Open fabiankessler opened 10 years ago

fabiankessler commented 10 years ago

See https://code.google.com/p/cld2/ It explains how it performs the language detection.

Of interest is:

dennis97519 commented 9 years ago
  1. When using 1-nearest neighbour classifier (I don't understand how Bayes classifier works, lol) with cosine distance, 3-gram performed equally well as 4-gram and took half the time 4-gram takes. You can play with the tatoeba.org sentence database. The original Japanese author Nakatani Shuyo used Wikipedia text (I remember he said "wikipedia abstract xml" or something somewhere) to create the training sample
  2. Yup, I think script detection first then decide whether to detect language
  3. That intrigues me as well
  4. The author has explained the three different token algorithms are: a. Detect language based on script if the script uniquely identifies language b. Detect language based on 1-gram if text section is CJK text (Chinese, Japanese) c.

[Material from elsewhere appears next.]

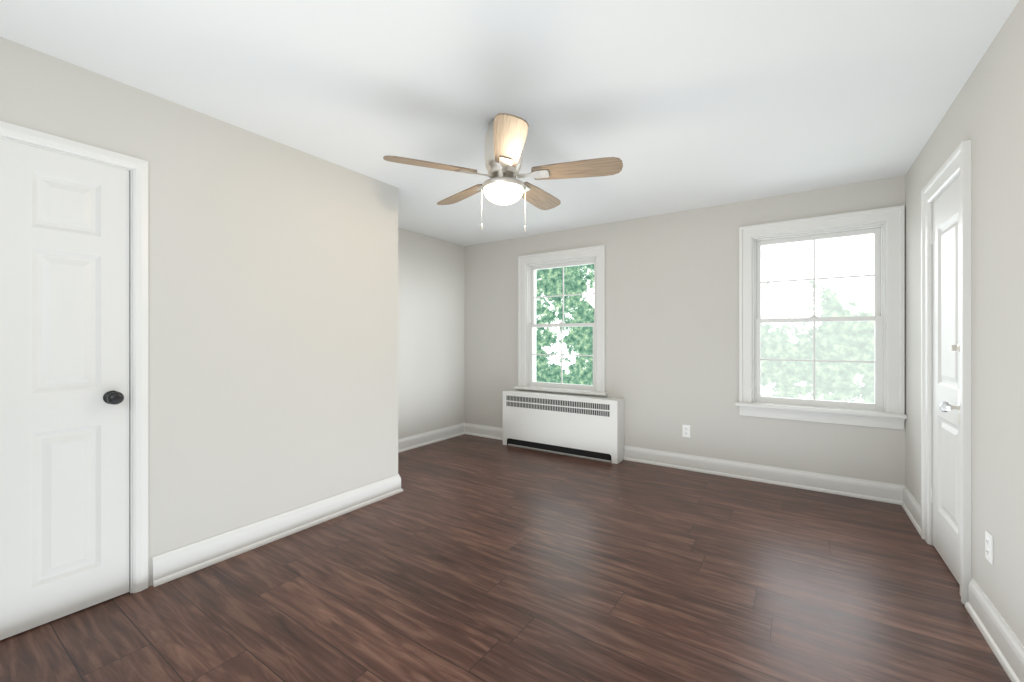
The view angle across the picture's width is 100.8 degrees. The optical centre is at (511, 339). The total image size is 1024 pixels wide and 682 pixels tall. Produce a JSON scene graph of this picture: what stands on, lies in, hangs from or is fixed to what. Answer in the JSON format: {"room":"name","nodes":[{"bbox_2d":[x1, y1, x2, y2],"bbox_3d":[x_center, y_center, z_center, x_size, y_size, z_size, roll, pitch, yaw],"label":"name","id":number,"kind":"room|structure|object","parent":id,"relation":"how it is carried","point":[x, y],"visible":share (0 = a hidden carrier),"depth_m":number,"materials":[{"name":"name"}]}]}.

Detect language based on 4-gram otherwise (I think that's the meaning of three different token algorithms?)
  5. I'm not aware that this library's n-grams are caseful O.o thought it's a common practice to lowercase everything lol
  6. I'm too simple and lazy minded to understand this ^^

oops forgot to type a space after 3 ^^

fabiankessler commented 9 years ago

Hi Dennis, thanks for your information.

I personally have no intention now on getting into this, for my purposes the language detection currently works "well enough". But it's good to leave this knowledge here in case someone else has ambitions.

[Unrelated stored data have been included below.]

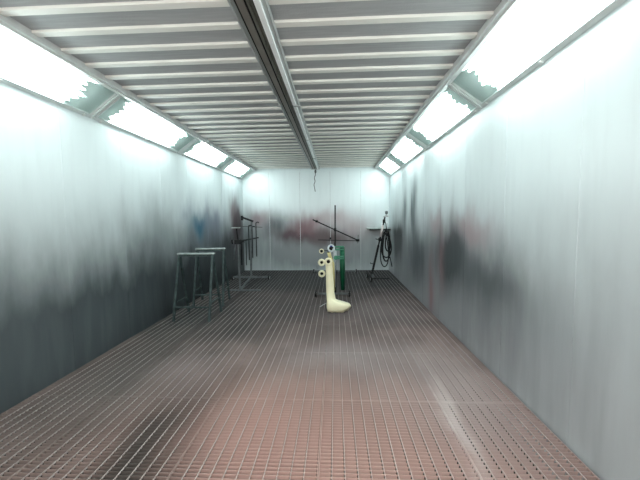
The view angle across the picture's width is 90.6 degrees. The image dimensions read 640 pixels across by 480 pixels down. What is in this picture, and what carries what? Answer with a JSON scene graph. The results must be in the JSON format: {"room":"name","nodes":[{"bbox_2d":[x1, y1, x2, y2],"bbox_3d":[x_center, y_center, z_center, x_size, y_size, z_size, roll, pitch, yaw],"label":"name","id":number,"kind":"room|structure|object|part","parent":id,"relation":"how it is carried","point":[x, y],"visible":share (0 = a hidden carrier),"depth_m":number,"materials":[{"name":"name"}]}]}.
{"room":"paint spray booth","nodes":[
{"label":"paint spray booth","id":0,"kind":"room"},
{"bbox_2d":[0,82,244,459],"bbox_3d":[-2.658,0.106,4.803,0.063,3.230,10.200,0,4,3],"label":"wall","id":1,"kind":"structure","parent":0,"point":[96,217],"depth_m":3.62,"materials":[{"name":"metal"}]},
{"bbox_2d":[0,14,255,170],"bbox_3d":[-2.244,-1.801,4.646,0.085,0.099,10.200,0,4,3],"label":"trim","id":2,"kind":"structure","parent":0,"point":[7,23],"depth_m":3.17,"materials":[{"name":"grey metal"}]},
{"bbox_2d":[0,0,501,168],"bbox_3d":[-0.404,-1.865,4.553,3.800,0.092,10.200,0,4,3],"label":"ceiling","id":3,"kind":"structure","parent":0,"point":[360,70],"depth_m":3.01,"materials":[{"name":"metal"}]},
{"bbox_2d":[0,28,119,117],"bbox_3d":[-2.585,-1.545,2.673,0.473,0.407,2.036,0,4,3],"label":"light fixture","id":4,"kind":"object","parent":3,"relation":"attached to","point":[24,67],"visible":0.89,"depth_m":3.03,"materials":[{"name":"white glass"}]},
{"bbox_2d":[0,30,98,100],"bbox_3d":[-2.595,-1.564,2.672,0.454,0.368,2.036,0,4,3],"label":"ceiling light","id":5,"kind":"object","parent":4,"relation":"on","point":[24,67],"depth_m":2.94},
{"bbox_3d":[-2.552,-1.506,2.675,0.409,0.306,2.036,0,4,3],"label":"frame","id":6,"kind":"part","parent":4,"relation":"part of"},
{"bbox_2d":[91,96,197,153],"bbox_3d":[-2.486,-1.693,4.736,0.473,0.407,2.056,0,4,3],"label":"light fixture","id":7,"kind":"object","parent":3,"relation":"attached to","point":[121,114],"visible":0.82,"depth_m":4.52,"materials":[{"name":"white glass"}]},
{"bbox_2d":[110,103,183,145],"bbox_3d":[-2.495,-1.712,4.735,0.454,0.368,2.056,0,4,3],"label":"ceiling light","id":8,"kind":"object","parent":7,"relation":"on","point":[130,118],"depth_m":4.54,"materials":[{"name":"white glass"}]},
{"bbox_2d":[179,140,232,169],"bbox_3d":[-2.386,-1.841,6.803,0.473,0.407,2.046,0,4,3],"label":"light fixture","id":9,"kind":"object","parent":3,"relation":"attached to","point":[198,151],"visible":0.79,"depth_m":6.75,"materials":[{"name":"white glass"}]},
{"bbox_2d":[185,142,226,165],"bbox_3d":[-2.396,-1.860,6.802,0.454,0.368,2.046,0,4,3],"label":"ceiling light","id":10,"kind":"object","parent":9,"relation":"on","point":[200,152],"depth_m":6.70,"materials":[{"name":"white glass"}]},
{"bbox_2d":[220,160,252,178],"bbox_3d":[-2.291,-1.982,8.776,0.473,0.407,1.866,0,4,3],"label":"light fixture","id":11,"kind":"object","parent":3,"relation":"attached to","point":[234,168],"visible":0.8,"depth_m":8.85,"materials":[{"name":"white glass"}]},
{"bbox_2d":[225,161,246,175],"bbox_3d":[-2.301,-2.001,8.775,0.454,0.368,1.866,0,4,3],"label":"ceiling light","id":12,"kind":"object","parent":11,"relation":"on","point":[234,168],"depth_m":8.76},
{"bbox_2d":[227,0,319,169],"bbox_3d":[-0.367,-1.747,4.364,0.270,0.098,9.810,0,4,3],"label":"overhead track","id":13,"kind":"object","parent":3,"relation":"attached to","point":[255,19],"visible":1,"depth_m":2.84,"materials":[{"name":"white metal"}]},
{"bbox_2d":[378,157,401,176],"bbox_3d":[1.883,-2.014,8.573,0.473,0.407,1.866,0,4,3],"label":"light fixture","id":14,"kind":"object","parent":3,"relation":"attached to","point":[388,167],"visible":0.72,"depth_m":8.76,"materials":[{"name":"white glass"}]},
{"bbox_2d":[382,159,398,173],"bbox_3d":[1.892,-2.033,8.571,0.454,0.368,1.866,0,4,3],"label":"ceiling light","id":15,"kind":"object","parent":14,"relation":"on","point":[389,166],"depth_m":8.66,"materials":[{"name":"white glass"}]},
{"bbox_2d":[387,135,427,166],"bbox_3d":[1.788,-1.872,6.600,0.473,0.407,2.046,0,4,3],"label":"light fixture","id":16,"kind":"object","parent":3,"relation":"attached to","point":[408,149],"visible":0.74,"depth_m":6.62,"materials":[{"name":"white glass"}]},
{"bbox_2d":[393,139,421,162],"bbox_3d":[1.797,-1.891,6.598,0.454,0.368,2.046,0,4,3],"label":"ceiling light","id":17,"kind":"object","parent":16,"relation":"on","point":[406,150],"depth_m":6.58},
{"bbox_2d":[406,86,481,147],"bbox_3d":[1.688,-1.724,4.533,0.473,0.407,2.056,0,4,3],"label":"light fixture","id":18,"kind":"object","parent":3,"relation":"attached to","point":[451,109],"visible":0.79,"depth_m":4.35,"materials":[{"name":"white glass"}]},
{"bbox_2d":[415,93,469,140],"bbox_3d":[1.698,-1.743,4.531,0.454,0.368,2.056,0,4,3],"label":"ceiling light","id":19,"kind":"object","parent":18,"relation":"on","point":[450,110],"depth_m":4.35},
{"bbox_2d":[449,0,626,107],"bbox_3d":[1.589,-1.576,2.470,0.473,0.407,2.036,0,4,3],"label":"light fixture","id":20,"kind":"object","parent":3,"relation":"attached to","point":[536,30],"visible":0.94,"depth_m":2.47,"materials":[{"name":"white glass"}]},
{"bbox_2d":[462,0,611,88],"bbox_3d":[1.599,-1.595,2.469,0.454,0.368,2.036,0,4,3],"label":"ceiling light","id":21,"kind":"object","parent":20,"relation":"on","point":[536,29],"depth_m":2.44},
{"bbox_2d":[0,270,599,479],"bbox_3d":[-0.367,1.510,4.793,4.500,0.422,10.200,0,4,3],"label":"floor","id":22,"kind":"structure","parent":0,"point":[278,385],"depth_m":2.82,"materials":[{"name":"grey metal"}]},
{"bbox_3d":[-2.337,1.499,2.457,0.761,0.023,0.998,0,4,3],"label":"grating panel","id":23,"kind":"part","parent":22,"relation":"part of","materials":[{"name":"grey metal"}]},
{"bbox_3d":[-2.289,1.428,3.454,0.761,0.023,0.998,0,4,3],"label":"grating panel","id":24,"kind":"part","parent":22,"relation":"part of","materials":[{"name":"grey metal"}]},
{"bbox_3d":[-1.448,1.492,2.414,1.011,0.023,0.998,0,4,3],"label":"grating panel","id":25,"kind":"part","parent":22,"relation":"part of","materials":[{"name":"grey metal"}]},
{"bbox_3d":[-2.241,1.356,4.450,0.761,0.023,0.998,0,4,3],"label":"grating panel","id":26,"kind":"part","parent":22,"relation":"part of","materials":[{"name":"grey metal"}]},
{"bbox_3d":[-1.400,1.421,3.410,1.011,0.023,0.998,0,4,3],"label":"grating panel","id":27,"kind":"part","parent":22,"relation":"part of","materials":[{"name":"grey metal"}]},
{"bbox_3d":[-2.193,1.285,5.446,0.761,0.023,0.998,0,4,3],"label":"grating panel","id":28,"kind":"part","parent":22,"relation":"part of","materials":[{"name":"grey metal"}]},
{"bbox_2d":[172,253,222,321],"bbox_3d":[-2.041,0.750,5.271,0.620,1.073,0.573,0,4,3],"label":"trestle","id":29,"kind":"object","parent":22,"relation":"on","point":[180,255],"visible":1,"depth_m":5.20,"materials":[{"name":"metal"}]},
{"bbox_3d":[-2.333,0.785,5.146,0.035,1.028,0.292,0,4,5],"label":"leg","id":30,"kind":"part","parent":29,"relation":"part of","materials":[{"name":"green metal"}]},
{"bbox_3d":[-2.319,0.765,5.427,0.035,1.028,0.292,-1,4,1],"label":"leg","id":31,"kind":"part","parent":29,"relation":"part of","materials":[{"name":"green metal"}]},
{"bbox_3d":[-2.047,0.253,5.236,0.580,0.033,0.040,0,4,3],"label":"rail","id":32,"kind":"part","parent":29,"relation":"part of","materials":[{"name":"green metal"}]},
{"bbox_3d":[-2.047,0.225,5.234,0.620,0.022,0.070,0,4,3],"label":"plate","id":33,"kind":"part","parent":29,"relation":"part of","materials":[{"name":"metal"}]},
{"bbox_3d":[-1.763,0.780,5.118,0.035,1.028,0.292,-1,4,1],"label":"leg","id":34,"kind":"part","parent":29,"relation":"part of","materials":[{"name":"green metal"}]},
{"bbox_3d":[-1.750,0.760,5.399,0.035,1.028,0.292,0,4,5],"label":"leg","id":35,"kind":"part","parent":29,"relation":"part of","materials":[{"name":"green metal"}]},
{"bbox_2d":[192,248,230,306],"bbox_3d":[-2.091,0.691,6.102,0.578,1.074,0.576,-1,4,-3],"label":"trestle","id":36,"kind":"object","parent":22,"relation":"on","point":[197,260],"visible":0.96,"depth_m":6.03,"materials":[{"name":"metal"}]},
{"bbox_3d":[-2.343,0.728,5.949,0.035,1.028,0.293,-1,4,1],"label":"leg","id":37,"kind":"part","parent":36,"relation":"part of","materials":[{"name":"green metal"}]},
{"bbox_3d":[-2.359,0.708,6.230,0.040,1.029,0.297,-1,4,-8],"label":"leg","id":38,"kind":"part","parent":36,"relation":"part of","materials":[{"name":"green metal"}]},
{"bbox_3d":[-2.097,0.194,6.067,0.520,0.033,0.040,-1,4,-3],"label":"rail","id":39,"kind":"part","parent":36,"relation":"part of","materials":[{"name":"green metal"}]},
{"bbox_3d":[-2.097,0.167,6.065,0.560,0.022,0.070,-1,4,-3],"label":"plate","id":40,"kind":"part","parent":36,"relation":"part of","materials":[{"name":"metal"}]},
{"bbox_3d":[-1.824,0.720,5.978,0.040,1.029,0.297,-1,4,-8],"label":"leg","id":41,"kind":"part","parent":36,"relation":"part of","materials":[{"name":"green metal"}]},
{"bbox_3d":[-1.840,0.700,6.259,0.035,1.028,0.293,-1,4,1],"label":"leg","id":42,"kind":"part","parent":36,"relation":"part of","materials":[{"name":"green metal"}]},
{"bbox_3d":[-2.145,1.214,6.442,0.761,0.023,0.998,0,4,3],"label":"grating panel","id":43,"kind":"part","parent":22,"relation":"part of","materials":[{"name":"grey metal"}]},
{"bbox_3d":[-1.352,1.349,4.407,1.011,0.023,0.998,0,4,3],"label":"grating panel","id":44,"kind":"part","parent":22,"relation":"part of","materials":[{"name":"grey metal"}]},
{"bbox_3d":[-2.097,1.141,7.439,0.761,0.023,0.998,0,4,3],"label":"grating panel","id":45,"kind":"part","parent":22,"relation":"part of","materials":[{"name":"grey metal"}]},
{"bbox_3d":[-1.304,1.277,5.403,1.011,0.023,0.998,0,4,3],"label":"grating panel","id":46,"kind":"part","parent":22,"relation":"part of","materials":[{"name":"grey metal"}]},
{"bbox_3d":[-2.049,1.071,8.435,0.761,0.023,0.998,0,4,3],"label":"grating panel","id":47,"kind":"part","parent":22,"relation":"part of","materials":[{"name":"grey metal"}]},
{"bbox_3d":[-0.469,1.484,2.366,0.941,0.023,0.998,0,4,3],"label":"grating panel","id":48,"kind":"part","parent":22,"relation":"part of","materials":[{"name":"grey metal"}]},
{"bbox_2d":[225,216,269,290],"bbox_3d":[-1.841,0.247,7.836,1.061,1.700,1.602,0,4,3],"label":"rack","id":49,"kind":"object","parent":22,"relation":"on","point":[250,245],"visible":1,"depth_m":7.80,"materials":[{"name":"grey metal"}]},
{"bbox_3d":[-1.809,0.566,7.093,0.046,1.110,0.036,0,4,3],"label":"post","id":50,"kind":"part","parent":49,"relation":"part of","materials":[{"name":"grey metal"}]},
{"bbox_3d":[-1.718,0.060,7.816,0.101,0.874,0.028,0,4,3],"label":"hanging rod","id":51,"kind":"part","parent":49,"relation":"part of","materials":[{"name":"black metal"}]},
{"bbox_3d":[-1.829,0.215,8.434,0.097,1.482,0.042,0,4,3],"label":"post","id":52,"kind":"part","parent":49,"relation":"part of","materials":[{"name":"grey metal"}]},
{"bbox_3d":[-1.685,0.048,8.064,0.097,0.822,0.024,0,4,3],"label":"hanging rod","id":53,"kind":"part","parent":49,"relation":"part of","materials":[{"name":"metal"}]},
{"bbox_3d":[-1.646,-0.024,8.358,0.099,0.923,0.026,0,4,3],"label":"hanging rod","id":54,"kind":"part","parent":49,"relation":"part of","materials":[{"name":"black metal"}]},
{"bbox_3d":[-2.001,0.999,9.431,0.761,0.023,0.998,0,4,3],"label":"grating panel","id":55,"kind":"part","parent":22,"relation":"part of","materials":[{"name":"grey metal"}]},
{"bbox_3d":[-1.256,1.206,6.399,1.011,0.023,0.998,0,4,3],"label":"grating panel","id":56,"kind":"part","parent":22,"relation":"part of","materials":[{"name":"grey metal"}]},
{"bbox_3d":[-1.208,1.136,7.396,1.011,0.023,0.998,0,4,3],"label":"grating panel","id":57,"kind":"part","parent":22,"relation":"part of","materials":[{"name":"grey metal"}]},
{"bbox_3d":[-0.421,1.412,3.363,0.941,0.023,0.998,0,4,3],"label":"grating panel","id":58,"kind":"part","parent":22,"relation":"part of","materials":[{"name":"grey metal"}]},
{"bbox_3d":[-1.160,1.063,8.392,1.011,0.023,0.998,0,4,3],"label":"grating panel","id":59,"kind":"part","parent":22,"relation":"part of","materials":[{"name":"grey metal"}]},
{"bbox_3d":[-1.113,0.992,9.388,1.011,0.023,0.998,0,4,3],"label":"grating panel","id":60,"kind":"part","parent":22,"relation":"part of","materials":[{"name":"grey metal"}]},
{"bbox_3d":[-0.373,1.341,4.359,0.941,0.023,0.998,0,4,3],"label":"grating panel","id":61,"kind":"part","parent":22,"relation":"part of","materials":[{"name":"grey metal"}]},
{"bbox_3d":[-0.325,1.270,5.355,0.941,0.023,0.998,0,4,3],"label":"grating panel","id":62,"kind":"part","parent":22,"relation":"part of","materials":[{"name":"grey metal"}]},
{"bbox_3d":[-0.277,1.200,6.352,0.941,0.023,0.998,0,4,3],"label":"grating panel","id":63,"kind":"part","parent":22,"relation":"part of","materials":[{"name":"grey metal"}]},
{"bbox_3d":[-0.230,1.126,7.348,0.941,0.023,0.998,0,4,3],"label":"grating panel","id":64,"kind":"part","parent":22,"relation":"part of","materials":[{"name":"grey metal"}]},
{"bbox_3d":[-0.181,1.056,8.344,0.941,0.023,0.998,0,4,3],"label":"grating panel","id":65,"kind":"part","parent":22,"relation":"part of","materials":[{"name":"grey metal"}]},
{"bbox_3d":[-0.134,0.984,9.340,0.941,0.023,0.998,0,4,3],"label":"grating panel","id":66,"kind":"part","parent":22,"relation":"part of","materials":[{"name":"grey metal"}]},
{"bbox_2d":[315,242,350,296],"bbox_3d":[0.253,0.613,6.466,0.640,1.120,0.550,-4,5,-36],"label":"stand","id":67,"kind":"object","parent":22,"relation":"on","point":[321,251],"visible":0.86,"depth_m":6.48,"materials":[{"name":"grey metal"}]},
{"bbox_2d":[318,270,324,276],"bbox_3d":[0.036,0.686,6.458,0.146,0.146,0.057,0,4,3],"label":"ring","id":68,"kind":"object","parent":67,"relation":"hanging from","point":[320,271],"visible":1,"depth_m":6.43,"materials":[{"name":"beige paint"}]},
{"bbox_2d":[318,259,324,265],"bbox_3d":[0.034,0.457,6.441,0.146,0.146,0.057,0,4,3],"label":"ring","id":69,"kind":"object","parent":67,"relation":"hanging from","point":[323,260],"visible":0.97,"depth_m":6.42,"materials":[{"name":"beige paint"}]},
{"bbox_2d":[327,252,334,290],"bbox_3d":[0.226,0.627,6.388,0.162,0.785,0.090,0,4,3],"label":"pipe","id":70,"kind":"object","parent":67,"relation":"hanging from","point":[328,253],"visible":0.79,"depth_m":6.35,"materials":[{"name":"beige paint"}]},
{"bbox_2d":[327,244,336,286],"bbox_3d":[0.249,0.530,6.487,0.186,0.883,0.105,0,4,3],"label":"pipe","id":71,"kind":"object","parent":67,"relation":"hanging from","point":[331,248],"visible":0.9,"depth_m":6.45,"materials":[{"name":"white paint"}]},
{"bbox_2d":[334,246,344,289],"bbox_3d":[0.396,0.569,6.455,0.231,0.907,0.128,0,4,3],"label":"pipe","id":72,"kind":"object","parent":67,"relation":"hanging from","point":[342,248],"visible":1,"depth_m":6.42,"materials":[{"name":"green paint"}]},
{"bbox_2d":[320,258,350,312],"bbox_3d":[0.269,0.772,5.471,0.522,0.935,0.243,1,4,17],"label":"duct","id":73,"kind":"object","parent":22,"relation":"on","point":[333,305],"visible":1,"depth_m":5.47,"materials":[{"name":"beige paint"}]},
{"bbox_2d":[313,205,359,272],"bbox_3d":[0.451,-0.004,9.112,1.338,1.970,0.700,0,4,3],"label":"stand","id":74,"kind":"object","parent":22,"relation":"on","point":[334,228],"visible":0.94,"depth_m":8.87,"materials":[{"name":"grey metal"}]},
{"bbox_3d":[0.448,-0.272,8.862,1.314,0.639,0.032,0,4,3],"label":"slanted arm","id":75,"kind":"part","parent":74,"relation":"part of","materials":[{"name":"metal"}]},
{"bbox_3d":[0.848,0.978,9.293,1.016,0.023,0.998,0,4,3],"label":"grating panel","id":76,"kind":"part","parent":22,"relation":"part of","materials":[{"name":"grey metal"}]},
{"bbox_3d":[0.800,1.048,8.296,1.016,0.023,0.998,0,4,3],"label":"grating panel","id":77,"kind":"part","parent":22,"relation":"part of","materials":[{"name":"grey metal"}]},
{"bbox_3d":[0.752,1.121,7.300,1.016,0.023,0.998,0,4,3],"label":"grating panel","id":78,"kind":"part","parent":22,"relation":"part of","materials":[{"name":"grey metal"}]},
{"bbox_3d":[0.704,1.191,6.304,1.016,0.023,0.998,0,4,3],"label":"grating panel","id":79,"kind":"part","parent":22,"relation":"part of","materials":[{"name":"grey metal"}]},
{"bbox_3d":[0.656,1.263,5.308,1.016,0.023,0.998,0,4,3],"label":"grating panel","id":80,"kind":"part","parent":22,"relation":"part of","materials":[{"name":"grey metal"}]},
{"bbox_3d":[0.608,1.335,4.311,1.016,0.023,0.998,0,4,3],"label":"grating panel","id":81,"kind":"part","parent":22,"relation":"part of","materials":[{"name":"grey metal"}]},
{"bbox_2d":[366,217,388,281],"bbox_3d":[1.510,0.225,8.174,0.561,1.624,0.670,0,4,3],"label":"stand","id":82,"kind":"object","parent":22,"relation":"on","point":[371,276],"visible":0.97,"depth_m":8.15,"materials":[{"name":"metal"}]},
{"bbox_2d":[380,222,391,266],"bbox_3d":[1.677,0.099,8.025,0.218,1.177,0.272,3,6,43],"label":"air hose","id":83,"kind":"object","parent":82,"relation":"hanging from","point":[385,234],"visible":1,"depth_m":8.03,"materials":[{"name":"black rubber"}]},
{"bbox_3d":[1.719,0.971,9.250,0.721,0.023,0.998,0,4,3],"label":"grating panel","id":84,"kind":"part","parent":22,"relation":"part of","materials":[{"name":"grey metal"}]},
{"bbox_3d":[0.560,1.405,3.315,1.016,0.023,0.998,0,4,3],"label":"grating panel","id":85,"kind":"part","parent":22,"relation":"part of","materials":[{"name":"metal"}]},
{"bbox_3d":[1.671,1.043,8.254,0.721,0.023,0.998,0,4,3],"label":"grating panel","id":86,"kind":"part","parent":22,"relation":"part of","materials":[{"name":"grey metal"}]},
{"bbox_3d":[1.623,1.114,7.258,0.721,0.023,0.998,0,4,3],"label":"grating panel","id":87,"kind":"part","parent":22,"relation":"part of","materials":[{"name":"grey metal"}]},
{"bbox_3d":[0.512,1.477,2.319,1.016,0.023,0.998,0,4,3],"label":"grating panel","id":88,"kind":"part","parent":22,"relation":"part of","materials":[{"name":"grey metal"}]},
{"bbox_3d":[1.575,1.185,6.261,0.721,0.023,0.998,0,4,3],"label":"grating panel","id":89,"kind":"part","parent":22,"relation":"part of","materials":[{"name":"grey metal"}]},
{"bbox_3d":[1.528,1.257,5.265,0.721,0.023,0.998,0,4,3],"label":"grating panel","id":90,"kind":"part","parent":22,"relation":"part of","materials":[{"name":"grey metal"}]},
{"bbox_3d":[1.480,1.329,4.269,0.721,0.023,0.998,0,4,3],"label":"grating panel","id":91,"kind":"part","parent":22,"relation":"part of","materials":[{"name":"metal"}]},
{"bbox_3d":[1.432,1.399,3.272,0.721,0.023,0.998,0,4,3],"label":"grating panel","id":92,"kind":"part","parent":22,"relation":"part of","materials":[{"name":"grey metal"}]},
{"bbox_3d":[1.384,1.471,2.276,0.721,0.023,0.998,0,4,3],"label":"grating panel","id":93,"kind":"part","parent":22,"relation":"part of","materials":[{"name":"metal"}]},
{"bbox_2d":[242,167,388,269],"bbox_3d":[-0.139,-0.482,9.787,4.620,3.640,0.063,0,4,3],"label":"wall","id":94,"kind":"structure","parent":0,"point":[285,203],"depth_m":9.74,"materials":[{"name":"metal"}]},
{"bbox_2d":[256,166,374,169],"bbox_3d":[-0.160,-2.200,9.611,3.760,0.054,0.050,0,4,3],"label":"trim","id":95,"kind":"structure","parent":94,"relation":"attached to","point":[369,166],"depth_m":9.58,"materials":[{"name":"grey metal"}]},
{"bbox_2d":[366,227,390,229],"bbox_3d":[1.756,-0.237,9.533,0.687,0.263,0.296,0,4,3],"label":"wall shelf","id":96,"kind":"object","parent":94,"relation":"attached to","point":[388,228],"visible":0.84,"depth_m":9.39,"materials":[{"name":"metal"}]},
{"bbox_2d":[374,0,522,168],"bbox_3d":[1.437,-1.829,4.467,0.085,0.099,10.200,0,4,3],"label":"trim","id":97,"kind":"structure","parent":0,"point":[505,8],"depth_m":2.96,"materials":[{"name":"grey metal"}]},
{"bbox_2d":[389,0,639,479],"bbox_3d":[1.893,0.072,4.582,0.063,3.230,10.200,0,4,3],"label":"wall","id":98,"kind":"structure","parent":0,"point":[517,229],"depth_m":2.38,"materials":[{"name":"metal"}]}
]}

Your numbering for my bullets 1-6 got screwed up, but it's understandable.

-1. four-grams "I too expect 4grams to perform better." I must have meant "gives better language guesses", not "run faster". 4-grams obviously generate more diversity in n-grams.

-5. lower case I agree with lowercasing. The only 2 problematic cases with case I'm aware of is the Turkish i and the German sharp s "ß".

The ß is only an issue when converting to upper case, it is lower case already.

The Turkish i is a problem. For the letters see https://en.wikipedia.org/wiki/Turkish_alphabet Turkish training text can be lowercased with the Turkish locale, so that "I" correctly becomes "ı" not i. However, when checking input text, we don't know yet whether it's Turkish. So there's a discrepancy, I becomes i. Considering this, maybe it's better to purposely convert the training text with the English rules and "break it".

To break the tie between Turkish and other Turkic languages written in the Latin alphabet (Turkmen), the i could be consulted again (to my knowledge only Turkish uses the letters İ and ı).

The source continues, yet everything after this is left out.